PROBLEM TO WORK ON:
With the pictures left out, write every entry down exactly.

BEGIN RECORD EXTRACTS

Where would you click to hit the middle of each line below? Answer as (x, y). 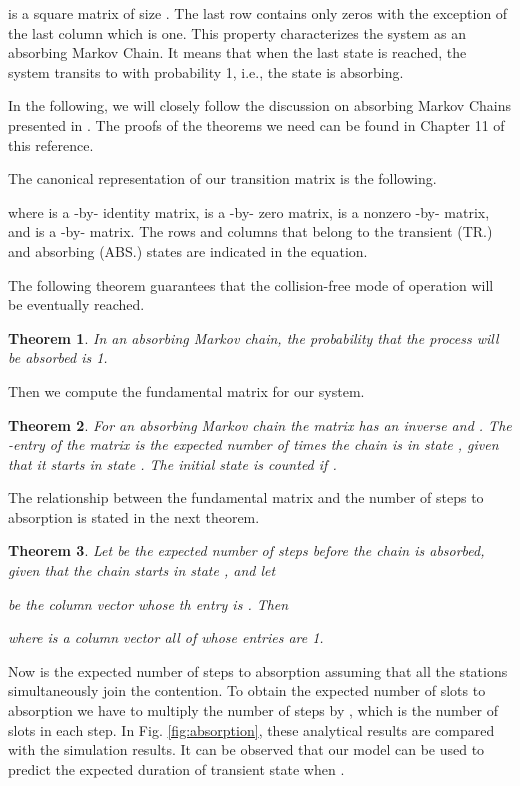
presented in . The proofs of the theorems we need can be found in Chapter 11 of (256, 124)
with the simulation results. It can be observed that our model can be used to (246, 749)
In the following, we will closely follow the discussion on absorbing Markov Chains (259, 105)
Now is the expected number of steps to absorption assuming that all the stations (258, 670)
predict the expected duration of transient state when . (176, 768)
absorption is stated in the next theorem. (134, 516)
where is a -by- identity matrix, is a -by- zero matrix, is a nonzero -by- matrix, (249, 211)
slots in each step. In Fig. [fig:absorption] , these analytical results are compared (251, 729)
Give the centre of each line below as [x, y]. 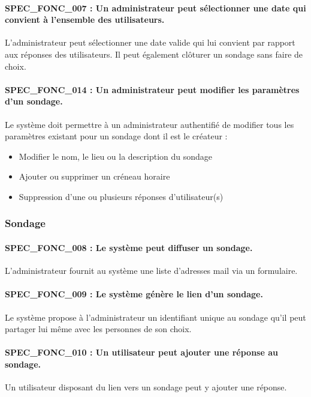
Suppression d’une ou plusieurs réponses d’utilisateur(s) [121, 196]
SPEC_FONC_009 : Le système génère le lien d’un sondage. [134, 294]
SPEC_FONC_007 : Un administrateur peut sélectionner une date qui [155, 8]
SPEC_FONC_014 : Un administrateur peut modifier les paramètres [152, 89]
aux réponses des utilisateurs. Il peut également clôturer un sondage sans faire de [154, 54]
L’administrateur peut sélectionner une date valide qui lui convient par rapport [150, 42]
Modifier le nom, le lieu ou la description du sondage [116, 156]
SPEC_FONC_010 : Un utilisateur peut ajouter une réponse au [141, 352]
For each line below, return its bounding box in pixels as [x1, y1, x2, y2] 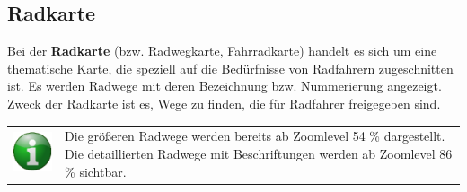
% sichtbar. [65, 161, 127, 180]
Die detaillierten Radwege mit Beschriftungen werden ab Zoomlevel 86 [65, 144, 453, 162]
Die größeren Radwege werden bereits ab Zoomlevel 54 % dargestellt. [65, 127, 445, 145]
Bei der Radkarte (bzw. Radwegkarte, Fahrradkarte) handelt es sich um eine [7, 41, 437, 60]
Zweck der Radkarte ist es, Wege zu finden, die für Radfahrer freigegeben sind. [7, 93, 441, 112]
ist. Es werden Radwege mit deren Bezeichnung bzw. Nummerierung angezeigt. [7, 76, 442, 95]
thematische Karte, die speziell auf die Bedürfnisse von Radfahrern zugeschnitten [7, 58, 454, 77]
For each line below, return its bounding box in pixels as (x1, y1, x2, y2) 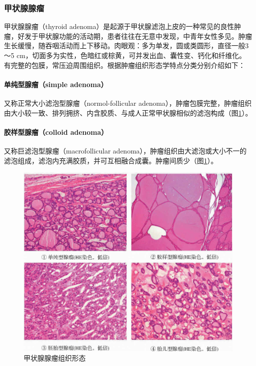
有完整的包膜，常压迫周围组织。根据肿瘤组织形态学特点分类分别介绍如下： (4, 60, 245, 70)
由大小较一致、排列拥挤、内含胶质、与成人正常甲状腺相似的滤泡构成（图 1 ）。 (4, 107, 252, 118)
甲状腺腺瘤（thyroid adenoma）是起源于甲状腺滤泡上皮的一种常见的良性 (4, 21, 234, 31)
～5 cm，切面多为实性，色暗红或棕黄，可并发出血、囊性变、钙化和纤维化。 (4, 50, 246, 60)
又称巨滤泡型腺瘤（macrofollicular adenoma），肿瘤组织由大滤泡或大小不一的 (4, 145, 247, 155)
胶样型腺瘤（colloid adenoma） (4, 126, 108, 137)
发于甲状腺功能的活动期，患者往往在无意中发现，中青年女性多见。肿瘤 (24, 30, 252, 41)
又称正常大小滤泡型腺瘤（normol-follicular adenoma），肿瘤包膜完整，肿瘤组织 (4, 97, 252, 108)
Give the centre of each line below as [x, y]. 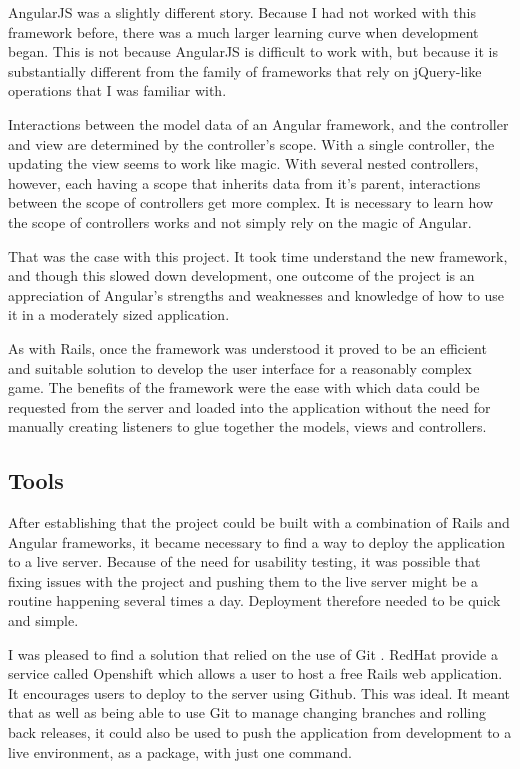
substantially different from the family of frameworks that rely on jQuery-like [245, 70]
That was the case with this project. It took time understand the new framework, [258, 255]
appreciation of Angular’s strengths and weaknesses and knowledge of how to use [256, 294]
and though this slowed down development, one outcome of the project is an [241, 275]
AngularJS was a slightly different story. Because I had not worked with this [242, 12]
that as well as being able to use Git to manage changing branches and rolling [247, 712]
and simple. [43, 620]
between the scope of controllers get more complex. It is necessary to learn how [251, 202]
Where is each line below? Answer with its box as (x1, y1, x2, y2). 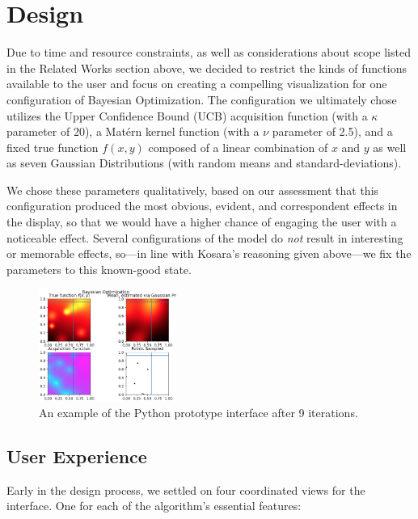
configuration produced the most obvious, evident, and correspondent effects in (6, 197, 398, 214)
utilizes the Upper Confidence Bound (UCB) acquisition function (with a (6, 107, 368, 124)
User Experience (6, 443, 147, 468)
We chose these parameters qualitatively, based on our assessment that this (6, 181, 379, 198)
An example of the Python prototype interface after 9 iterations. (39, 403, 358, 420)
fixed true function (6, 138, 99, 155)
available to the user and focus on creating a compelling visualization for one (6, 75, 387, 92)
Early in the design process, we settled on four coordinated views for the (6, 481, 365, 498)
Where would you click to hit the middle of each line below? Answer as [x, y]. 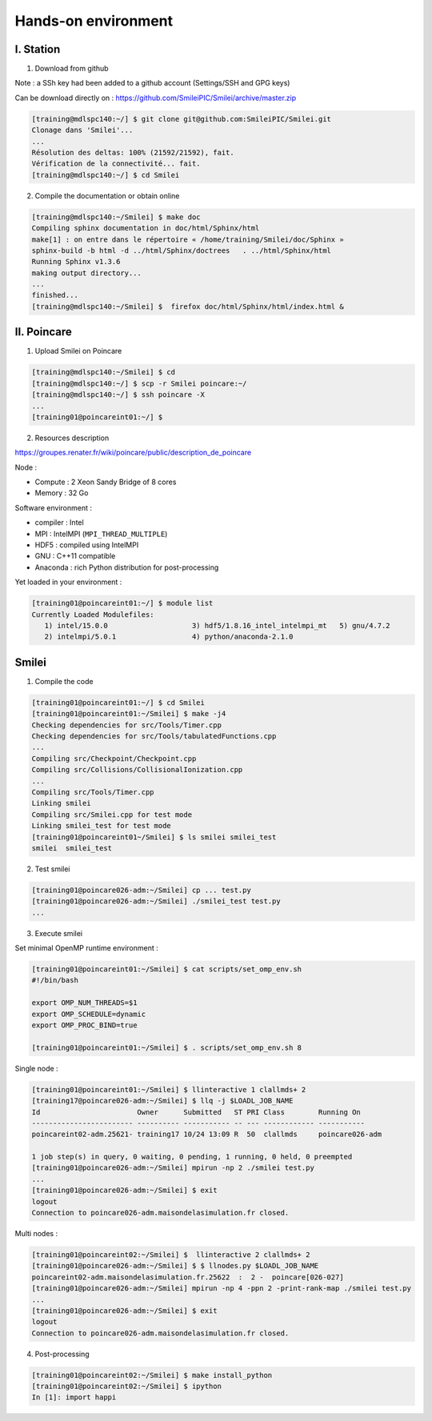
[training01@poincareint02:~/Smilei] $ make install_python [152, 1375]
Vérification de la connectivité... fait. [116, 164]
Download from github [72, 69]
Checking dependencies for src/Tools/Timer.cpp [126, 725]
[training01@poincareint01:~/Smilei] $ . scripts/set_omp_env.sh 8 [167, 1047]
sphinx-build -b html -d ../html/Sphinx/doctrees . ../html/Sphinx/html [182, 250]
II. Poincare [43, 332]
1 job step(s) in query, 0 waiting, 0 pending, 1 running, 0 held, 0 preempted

END RECORD EXTRACTS

REPLY:
Where would you click to hit the middle of each line below? Answer as (x, y). 
presented in . The proofs of the theorems we need can be found in Chapter 11 of (256, 124)
with the simulation results. It can be observed that our model can be used to (246, 749)
In the following, we will closely follow the discussion on absorbing Markov Chains (259, 105)
Now is the expected number of steps to absorption assuming that all the stations (258, 670)
predict the expected duration of transient state when . (176, 768)
absorption is stated in the next theorem. (134, 516)
where is a -by- identity matrix, is a -by- zero matrix, is a nonzero -by- matrix, (249, 211)
slots in each step. In Fig. [fig:absorption] , these analytical results are compared (251, 729)
Give the centre of each line below as [x, y]. 
Suppression d’une ou plusieurs réponses d’utilisateur(s) [121, 196]
SPEC_FONC_009 : Le système génère le lien d’un sondage. [134, 294]
SPEC_FONC_007 : Un administrateur peut sélectionner une date qui [155, 8]
SPEC_FONC_014 : Un administrateur peut modifier les paramètres [152, 89]
aux réponses des utilisateurs. Il peut également clôturer un sondage sans faire de [154, 54]
L’administrateur peut sélectionner une date valide qui lui convient par rapport [150, 42]
Modifier le nom, le lieu ou la description du sondage [116, 156]
SPEC_FONC_010 : Un utilisateur peut ajouter une réponse au [141, 352]
For each line below, return its bounding box in pixels as [x1, y1, x2, y2] 
% sichtbar. [65, 161, 127, 180]
Die detaillierten Radwege mit Beschriftungen werden ab Zoomlevel 86 [65, 144, 453, 162]
Die größeren Radwege werden bereits ab Zoomlevel 54 % dargestellt. [65, 127, 445, 145]
Bei der Radkarte (bzw. Radwegkarte, Fahrradkarte) handelt es sich um eine [7, 41, 437, 60]
Zweck der Radkarte ist es, Wege zu finden, die für Radfahrer freigegeben sind. [7, 93, 441, 112]
ist. Es werden Radwege mit deren Bezeichnung bzw. Nummerierung angezeigt. [7, 76, 442, 95]
thematische Karte, die speziell auf die Bedürfnisse von Radfahrern zugeschnitten [7, 58, 454, 77]
For each line below, return its bounding box in pixels as (x1, y1, x2, y2) 
有完整的包膜，常压迫周围组织。根据肿瘤组织形态学特点分类分别介绍如下： (4, 60, 245, 70)
由大小较一致、排列拥挤、内含胶质、与成人正常甲状腺相似的滤泡构成（图 1 ）。 (4, 107, 252, 118)
甲状腺腺瘤（thyroid adenoma）是起源于甲状腺滤泡上皮的一种常见的良性 (4, 21, 234, 31)
～5 cm，切面多为实性，色暗红或棕黄，可并发出血、囊性变、钙化和纤维化。 (4, 50, 246, 60)
又称巨滤泡型腺瘤（macrofollicular adenoma），肿瘤组织由大滤泡或大小不一的 (4, 145, 247, 155)
胶样型腺瘤（colloid adenoma） (4, 126, 108, 137)
发于甲状腺功能的活动期，患者往往在无意中发现，中青年女性多见。肿瘤 (24, 30, 252, 41)
又称正常大小滤泡型腺瘤（normol-follicular adenoma），肿瘤包膜完整，肿瘤组织 (4, 97, 252, 108)
Give the centre of each line below as [x, y]. 
substantially different from the family of frameworks that rely on jQuery-like [245, 70]
That was the case with this project. It took time understand the new framework, [258, 255]
appreciation of Angular’s strengths and weaknesses and knowledge of how to use [256, 294]
and though this slowed down development, one outcome of the project is an [241, 275]
AngularJS was a slightly different story. Because I had not worked with this [242, 12]
that as well as being able to use Git to manage changing branches and rolling [247, 712]
and simple. [43, 620]
between the scope of controllers get more complex. It is necessary to learn how [251, 202]
Where is each line below? Answer with its box as (x1, y1, x2, y2). 
configuration produced the most obvious, evident, and correspondent effects in (6, 197, 398, 214)
utilizes the Upper Confidence Bound (UCB) acquisition function (with a (6, 107, 368, 124)
User Experience (6, 443, 147, 468)
We chose these parameters qualitatively, based on our assessment that this (6, 181, 379, 198)
An example of the Python prototype interface after 9 iterations. (39, 403, 358, 420)
fixed true function (6, 138, 99, 155)
available to the user and focus on creating a compelling visualization for one (6, 75, 387, 92)
Early in the design process, we settled on four coordinated views for the (6, 481, 365, 498)
Where would you click to hit the middle of each line below? Answer as [x, y]. 
[training01@poincareint02:~/Smilei] $ make install_python [152, 1375]
Vérification de la connectivité... fait. [116, 164]
Download from github [72, 69]
Checking dependencies for src/Tools/Timer.cpp [126, 725]
[training01@poincareint01:~/Smilei] $ . scripts/set_omp_env.sh 8 [167, 1047]
sphinx-build -b html -d ../html/Sphinx/doctrees . ../html/Sphinx/html [182, 250]
II. Poincare [43, 332]
1 job step(s) in query, 0 waiting, 0 pending, 1 running, 0 held, 0 preempted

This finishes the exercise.